START RECORDED DATA
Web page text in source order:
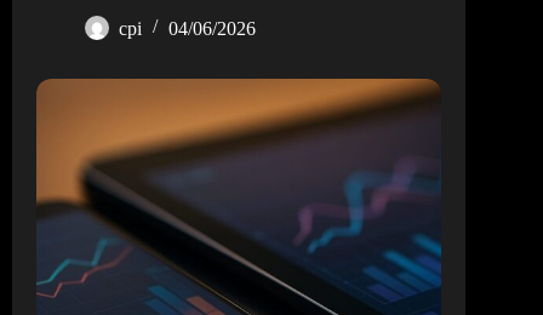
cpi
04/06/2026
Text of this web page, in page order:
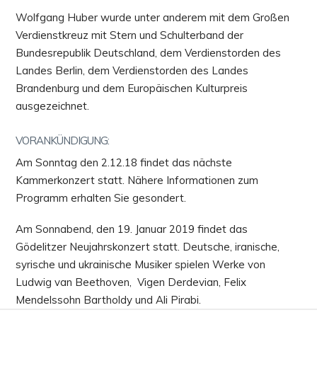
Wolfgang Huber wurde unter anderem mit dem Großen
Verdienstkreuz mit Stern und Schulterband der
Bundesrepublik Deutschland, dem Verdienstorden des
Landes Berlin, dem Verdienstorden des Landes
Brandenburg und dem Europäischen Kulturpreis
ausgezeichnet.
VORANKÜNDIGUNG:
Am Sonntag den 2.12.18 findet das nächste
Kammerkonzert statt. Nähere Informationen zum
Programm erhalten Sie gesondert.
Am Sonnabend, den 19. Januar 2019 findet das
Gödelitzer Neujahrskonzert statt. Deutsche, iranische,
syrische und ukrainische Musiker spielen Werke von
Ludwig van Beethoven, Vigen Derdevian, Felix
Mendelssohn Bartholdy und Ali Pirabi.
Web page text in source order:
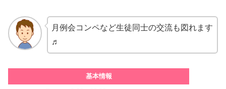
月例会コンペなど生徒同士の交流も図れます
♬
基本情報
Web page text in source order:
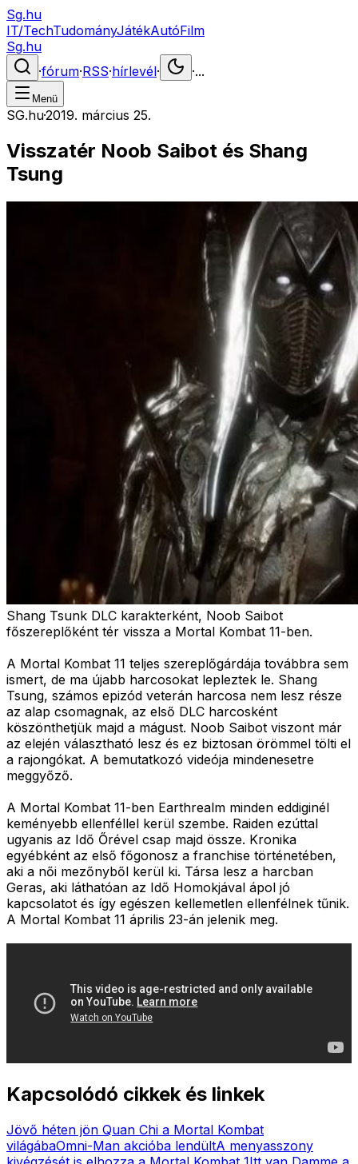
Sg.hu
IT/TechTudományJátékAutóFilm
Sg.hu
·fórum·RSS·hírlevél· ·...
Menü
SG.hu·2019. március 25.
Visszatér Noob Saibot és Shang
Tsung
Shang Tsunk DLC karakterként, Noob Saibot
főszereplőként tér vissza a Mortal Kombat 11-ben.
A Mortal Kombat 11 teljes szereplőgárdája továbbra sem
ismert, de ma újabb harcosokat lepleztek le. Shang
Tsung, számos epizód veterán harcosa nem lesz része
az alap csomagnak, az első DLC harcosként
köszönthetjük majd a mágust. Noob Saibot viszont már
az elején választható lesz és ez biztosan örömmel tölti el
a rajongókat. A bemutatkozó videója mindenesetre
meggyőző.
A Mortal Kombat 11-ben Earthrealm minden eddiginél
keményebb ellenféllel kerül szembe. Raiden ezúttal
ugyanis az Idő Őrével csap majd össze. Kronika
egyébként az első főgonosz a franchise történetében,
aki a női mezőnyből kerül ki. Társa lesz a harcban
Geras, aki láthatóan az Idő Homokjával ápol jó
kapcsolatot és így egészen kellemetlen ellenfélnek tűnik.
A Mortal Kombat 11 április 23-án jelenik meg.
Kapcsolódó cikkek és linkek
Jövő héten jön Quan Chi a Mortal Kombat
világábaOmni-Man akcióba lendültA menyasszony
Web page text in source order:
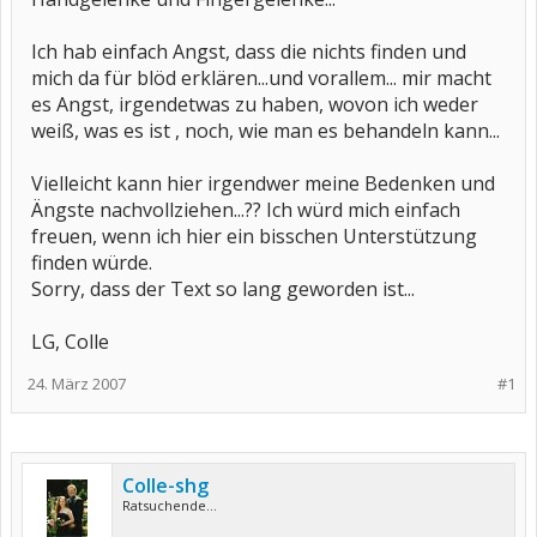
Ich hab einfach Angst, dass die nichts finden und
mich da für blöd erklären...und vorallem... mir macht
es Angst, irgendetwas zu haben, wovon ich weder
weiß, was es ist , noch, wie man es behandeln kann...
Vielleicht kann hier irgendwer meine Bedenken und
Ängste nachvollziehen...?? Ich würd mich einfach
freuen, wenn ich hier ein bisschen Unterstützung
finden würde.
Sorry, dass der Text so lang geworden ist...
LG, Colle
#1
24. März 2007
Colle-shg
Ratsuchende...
END RECORDED DATA
* [REQUIRED WORK]
Print exactly the lines of the records from the one containing "weiß, was es" through the end, and nothing besides them.

* [RESPONSE TO THIS EXERCISE]
weiß, was es ist , noch, wie man es behandeln kann...
Vielleicht kann hier irgendwer meine Bedenken und
Ängste nachvollziehen...?? Ich würd mich einfach
freuen, wenn ich hier ein bisschen Unterstützung
finden würde.
Sorry, dass der Text so lang geworden ist...
LG, Colle
#1
24. März 2007
Colle-shg
Ratsuchende...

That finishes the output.